Вот так. Мне пятьдесят четыре — кажется, я уже говорил? — у меня один сын, Алби, по прозвищу Эгг, которому я предан, но иногда он смотрит на меня с явным презрением, наполняя мою душу такой печалью и сожалением, что я едва могу говорить.
В общем, это маленькая семья, несколько куцая, и, как мне кажется, каждый из нас временами сознает, что она слишком малочисленна, и жалеет, что нет еще кого-то, кто мог бы принять на себя часть ударов. У нас с Конни была также дочь, Джейн, но она умерла вскоре после рождения.
3. Парабола
Существует, как я полагаю, общее мнение, что мужчин до определенного момента возраст только красит. Если так, то я уже начинаю свой спуск по этой параболе. «Увлажняй кожу!» — часто повторяла Конни в начале нашего знакомства, но я скорее сделал бы татуировку на шее, чем стал применять увлажняющие средства, а в результате цвет лица у меня теперь, как у Джаббы Хатта[1]. Уже несколько лет, как я выгляжу глупо в футболках, но, заботясь о здоровье, стараюсь держать форму. Я тщательно слежу за своим питанием, чтобы избежать участи отца, который умер от сердечного приступа раньше, чем следовало бы. Сердце у него, «по существу, взорвалось», как сказал его доктор — с неуместным удовольствием, как мне показалось, — а в результате я периодически совершаю застенчивые пробежки, во время которых не совсем понимаю, что делать с руками. Держать за спиной, наверное. Когда-то я с удовольствием играл в бадминтон с Конни, хотя она любила похихикать и подурачиться, находя игру «немного глупой». Обычное предубеждение.
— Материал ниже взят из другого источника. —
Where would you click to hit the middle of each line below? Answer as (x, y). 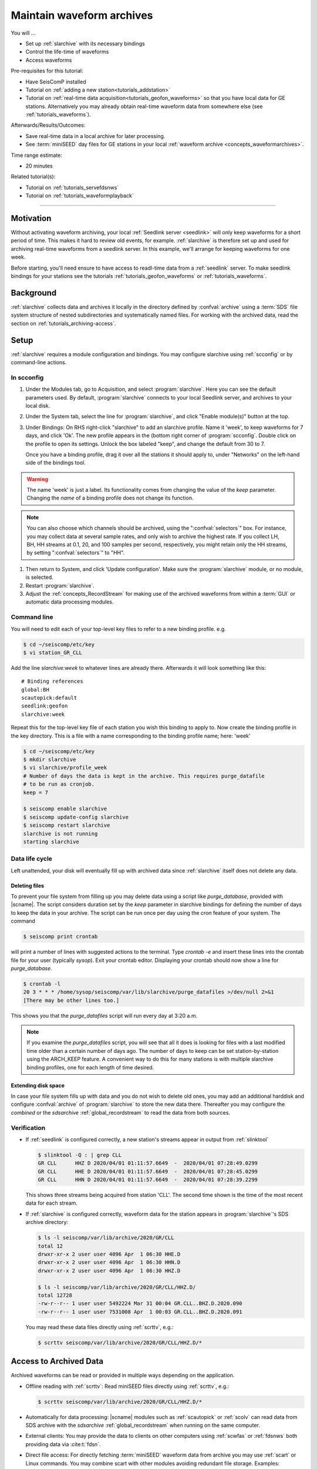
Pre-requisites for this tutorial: (47, 71)
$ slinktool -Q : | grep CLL (80, 1155)
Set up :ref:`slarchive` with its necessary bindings (85, 43)
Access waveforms (49, 60)
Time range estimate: (37, 155)
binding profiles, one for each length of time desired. (90, 1067)
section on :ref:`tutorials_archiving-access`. (63, 323)
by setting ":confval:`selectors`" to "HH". (76, 553)

Бадминтону не хватает чванливого самодовольства сквоша, в который предпочитают играть молодые бизнесмены, или романтизма тенниса, но он остается самым популярным в мире ракеточным видом спортом, и играют в него спортсмены мирового уровня с инстинктами убийцы. «Воланчик может развивать скорость до двухсот двадцати миль в час, — не раз говорил я Конни, когда она стояла у сетки, согнувшись пополам. — Перестань хохотать!» — «Но у него же перья, — отвечала она, — и мне неловко ударять по этой штучке с перьями. Все равно что пытаться прибить зяблика». И она снова заливалась смехом.
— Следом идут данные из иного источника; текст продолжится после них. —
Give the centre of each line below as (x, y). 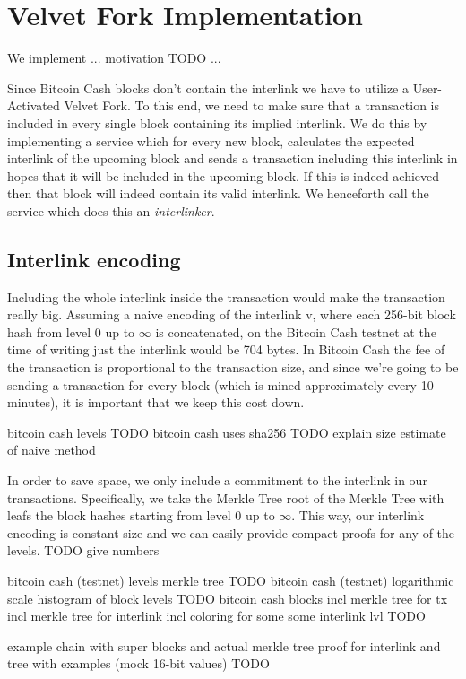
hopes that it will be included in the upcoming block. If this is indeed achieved (224, 175)
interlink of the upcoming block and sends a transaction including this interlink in (233, 158)
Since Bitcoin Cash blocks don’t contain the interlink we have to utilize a (208, 87)
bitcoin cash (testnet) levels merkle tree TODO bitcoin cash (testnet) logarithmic (231, 580)
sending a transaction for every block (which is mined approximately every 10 (220, 384)
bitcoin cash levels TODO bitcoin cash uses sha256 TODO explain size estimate (227, 432)
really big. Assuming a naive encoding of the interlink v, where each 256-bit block (232, 314)
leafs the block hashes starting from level (119, 515)

Что еще? На мое пятидесятилетие Конни подарила мне красивый гоночный велосипед, на котором я иногда катаюсь по тенистым улицам, наслаждаясь гармонией природы и представляя, что сотворит с моим телом столкновение с грузовиком. На пятьдесят один год — это был костюм для бега, на пятьдесят два — маленький триммер для обработки ушей и ноздрей, предмет, который до сих пор ужасает и зачаровывает меня своей способностью глубоко жужжать в моем черепе, словно крошечная газонокосилка. Подтекст у всех этих подарков один и тот же: не останавливайся, старайся не стареть, не воспринимай жизнь как само собой разумеющееся.
Тем не менее факт есть факт — я достиг среднего возраста. Носки я теперь надеваю сидя, хожу в туалет по ночам и с прискорбием представляю свою предстательную железу как грецкий орех, зажатый между ягодицами. Мне всегда внушали, что старение — медленный, постепенный процесс, этакое сползание ледника. Теперь-то я понимаю, что все происходит мгновенно, как снег падает с крыши.